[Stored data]
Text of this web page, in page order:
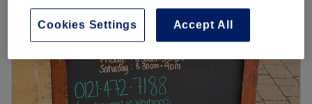
Wednesday
10:00AM–3:00
Thursday
10:00AM–
Friday
10:00AM–8:00
Saturday
10:00AM–6:00PM
Sunday
Closed
Accept All
Cookies Settings
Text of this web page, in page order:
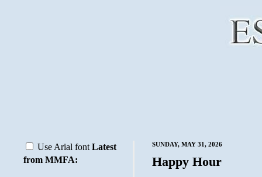
SUNDAY, MAY 31, 2026
Happy Hour
Use Arial font Latest
from MMFA:
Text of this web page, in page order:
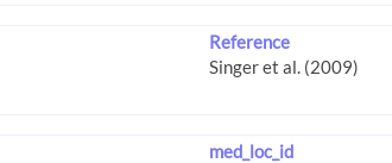
Reference
med_loc_id
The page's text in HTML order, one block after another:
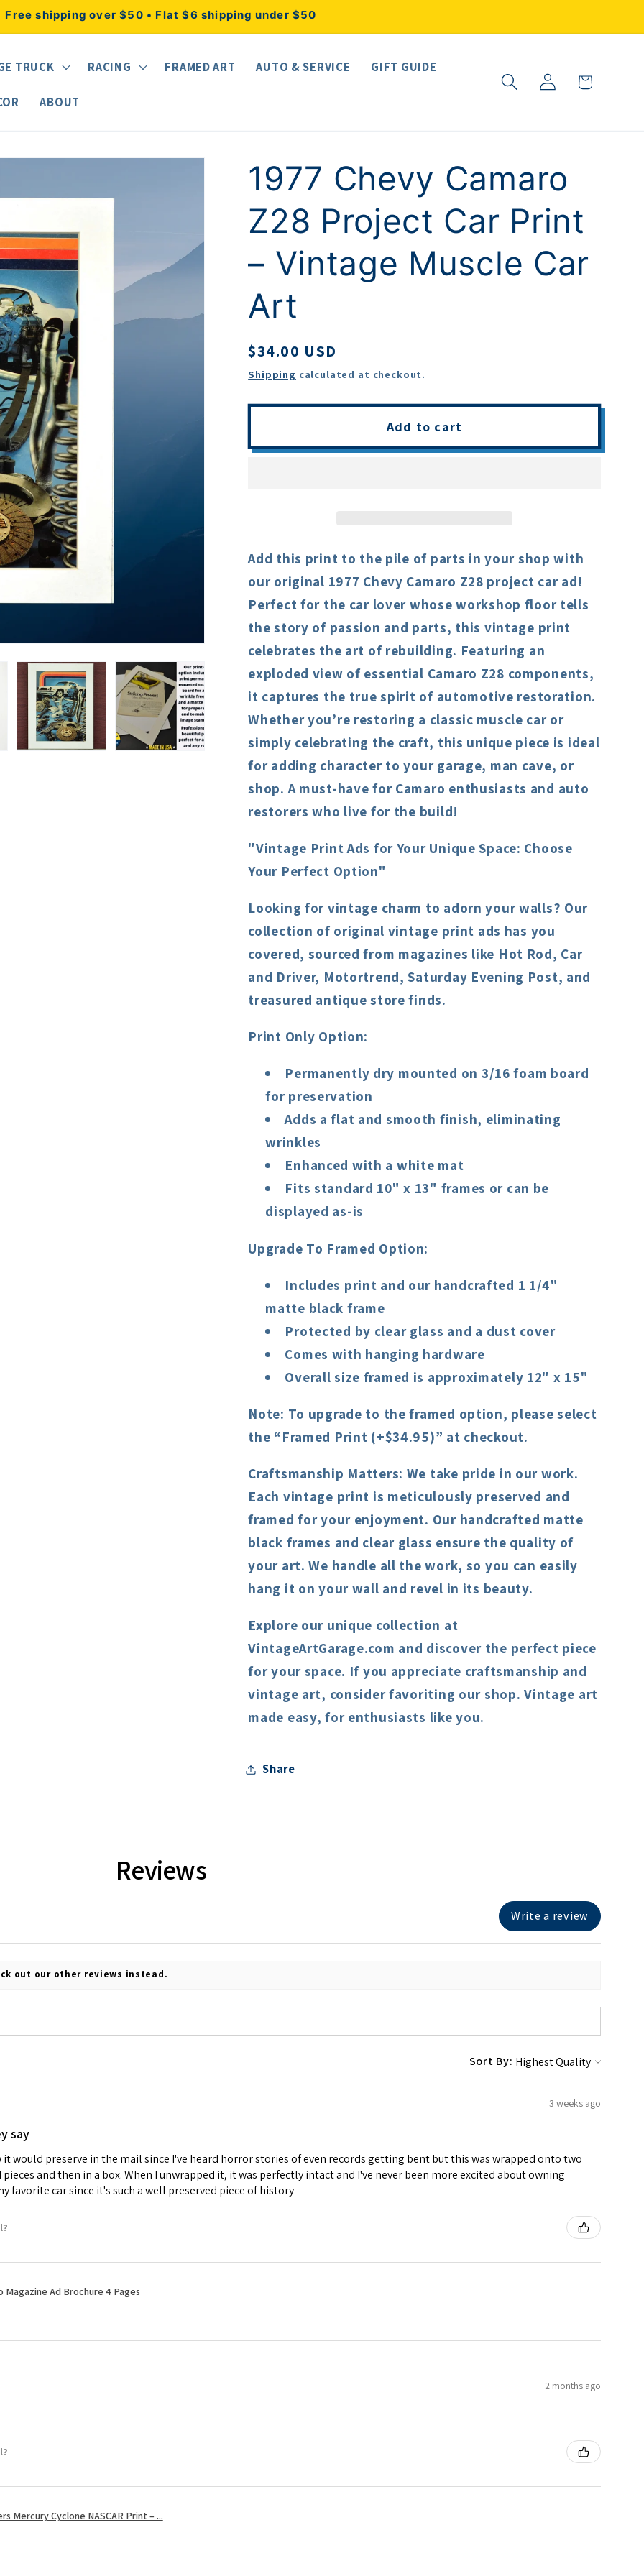
Free shipping over $50 • Flat $6 shipping under $50
TRUCK RACING FRAMED ART AUTO & SERVICE GIFT GUIDE
ABOUT
Log
in
Cart
1977 Chevy Camaro
Z28 Project Car Print
– Vintage Muscle Car
Art
Regular
price
$34.00 USD
Shipping calculated at checkout.
Add to cart
Add this print to the pile of parts in your shop with
our original 1977 Chevy Camaro Z28 project car ad!
Perfect for the car lover whose workshop floor tells
the story of passion and parts, this vintage print
celebrates the art of rebuilding. Featuring an
exploded view of essential Camaro Z28 components,
it captures the true spirit of automotive restoration.
Whether you’re restoring a classic muscle car or
simply celebrating the craft, this unique piece is ideal
for adding character to your garage, man cave, or
shop. A must-have for Camaro enthusiasts and auto
restorers who live for the build!
"Vintage Print Ads for Your Unique Space: Choose
Your Perfect Option"
Looking for vintage charm to adorn your walls? Our
collection of original vintage print ads has you
covered, sourced from magazines like Hot Rod, Car
and Driver, Motortrend, Saturday Evening Post, and
treasured antique store finds.
Print Only Option:
Permanently dry mounted on 3/16 foam board
for preservation
Adds a flat and smooth finish, eliminating
wrinkles
Enhanced with a white mat
Fits standard 10" x 13" frames or can be
displayed as-is
Upgrade To Framed Option:
Includes print and our handcrafted 1 1/4"
matte black frame
Protected by clear glass and a dust cover
Comes with hanging hardware
Overall size framed is approximately 12" x 15"
Note: To upgrade to the framed option, please select
the “Framed Print (+$34.95)” at checkout.
Craftsmanship Matters: We take pride in our work.
Each vintage print is meticulously preserved and
framed for your enjoyment. Our handcrafted matte
black frames and clear glass ensure the quality of
your art. We handle all the work, so you can easily
hang it on your wall and revel in its beauty.
Explore our unique collection at
VintageArtGarage.com and discover the perfect piece
for your space. If you appreciate craftsmanship and
vintage art, consider favoriting our shop. Vintage art
made easy, for enthusiasts like you.
Share
Reviews
Write a review
out our other reviews instead.
Sort By:
3 weeks ago
say
it would preserve in the mail since I've heard horror stories of even records getting bent but this was wrapped onto two
and then in a box. When I unwrapped it, it was perfectly intact and I've never been more excited about owning
favorite car since it's such a well preserved piece of history
Magazine Ad Brochure 4 Pages
2 months ago
Mercury Cyclone NASCAR Print – ...
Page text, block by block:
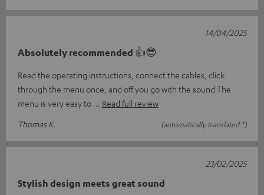
Absolutely recommended 👍😎
Read the operating instructions, connect the cables, click
through the menu once, and off you go with the sound The
menu is very easy to
Read full review
Thomas K.
(automatically translated *)
14/04/2025
Stylish design meets great sound
23/02/2025
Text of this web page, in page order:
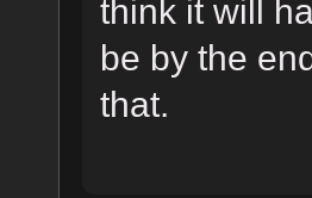
think it will
be by the
that.
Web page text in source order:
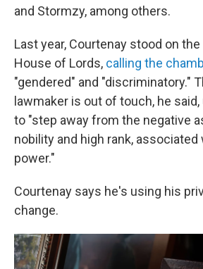
and Stormzy, among others.
Last year, Courtenay stood on
House of Lords, calling the
"gendered" and "discriminatory."
lawmaker is out of touch, he
to "step away from the negative
nobility and high rank, associated
power."
Courtenay says he's using his
change.
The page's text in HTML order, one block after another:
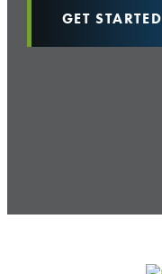
GET STARTED
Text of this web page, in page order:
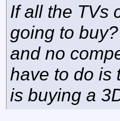
If all the TVs
going to
and no
have to do is
is buying a
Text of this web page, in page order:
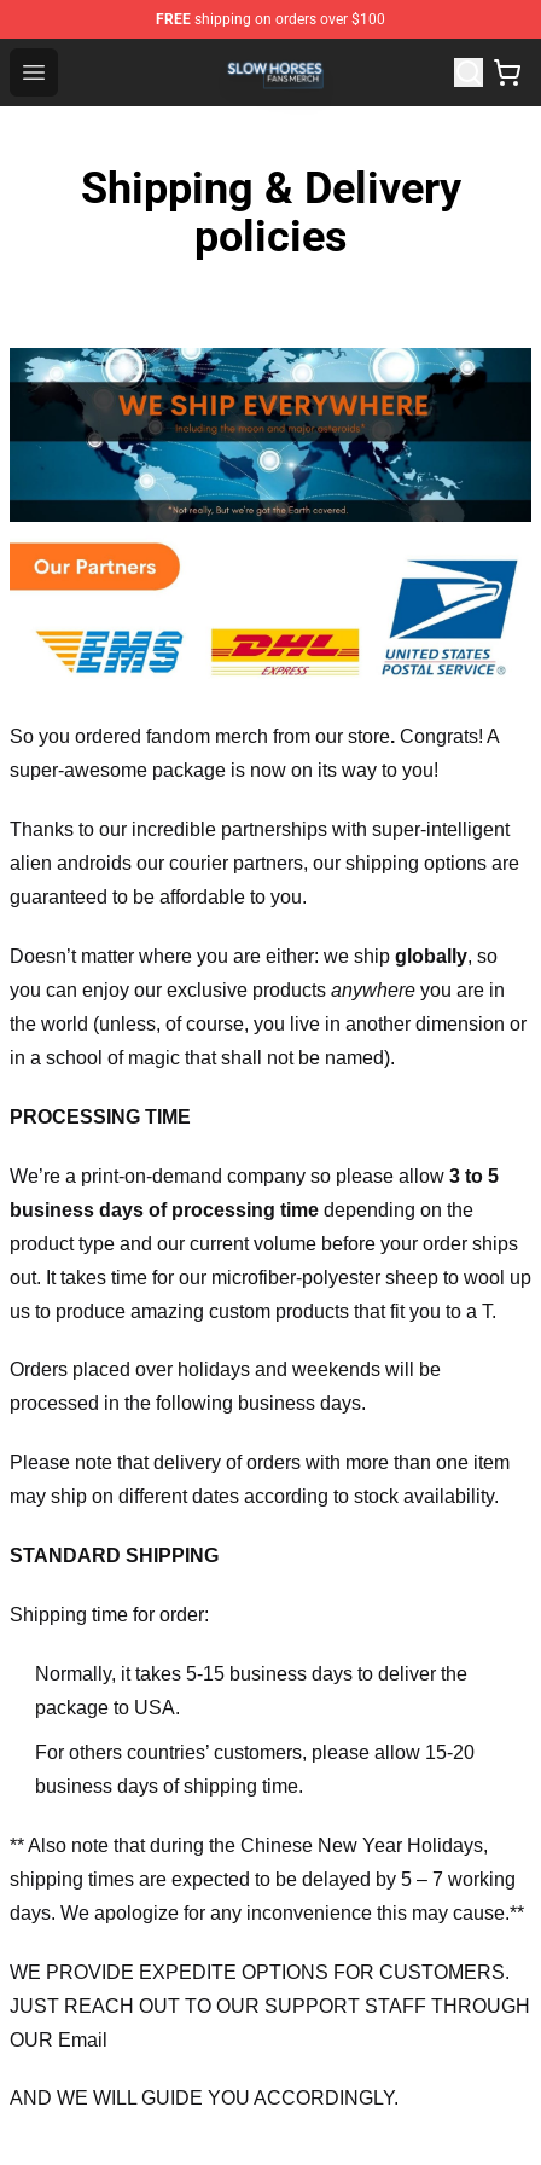
FREE shipping on orders over $100
Open menu
Slow Horses Shop - Official Slow Horses Merchandise
Shipping & Delivery
policies
So you ordered fandom merch from our store. Congrats! A
super-awesome package is now on its way to you!
Thanks to our incredible partnerships with super-intelligent
alien androids our courier partners, our shipping options are
guaranteed to be affordable to you.
Doesn’t matter where you are either: we ship globally, so
you can enjoy our exclusive products anywhere you are in
the world (unless, of course, you live in another dimension or
in a school of magic that shall not be named).
PROCESSING TIME
We’re a print-on-demand company so please allow 3 to 5
business days of processing time depending on the
product type and our current volume before your order ships
out. It takes time for our microfiber-polyester sheep to wool up
us to produce amazing custom products that fit you to a T.
Orders placed over holidays and weekends will be
processed in the following business days.
Please note that delivery of orders with more than one item
may ship on different dates according to stock availability.
STANDARD SHIPPING
Shipping time for order:
Normally, it takes 5-15 business days to deliver the
package to USA.
For others countries’ customers, please allow 15-20
business days of shipping time.
** Also note that during the Chinese New Year Holidays,
shipping times are expected to be delayed by 5 – 7 working
days. We apologize for any inconvenience this may cause.**
WE PROVIDE EXPEDITE OPTIONS FOR CUSTOMERS.
JUST REACH OUT TO OUR SUPPORT STAFF THROUGH
OUR Email
AND WE WILL GUIDE YOU ACCORDINGLY.

◆ Exercise description ◆
Read the records above. Show each line that has the string "menu".

◆ Solution to the problem ◆
through the menu once, and off you go with the sound The
menu is very easy to
Open menu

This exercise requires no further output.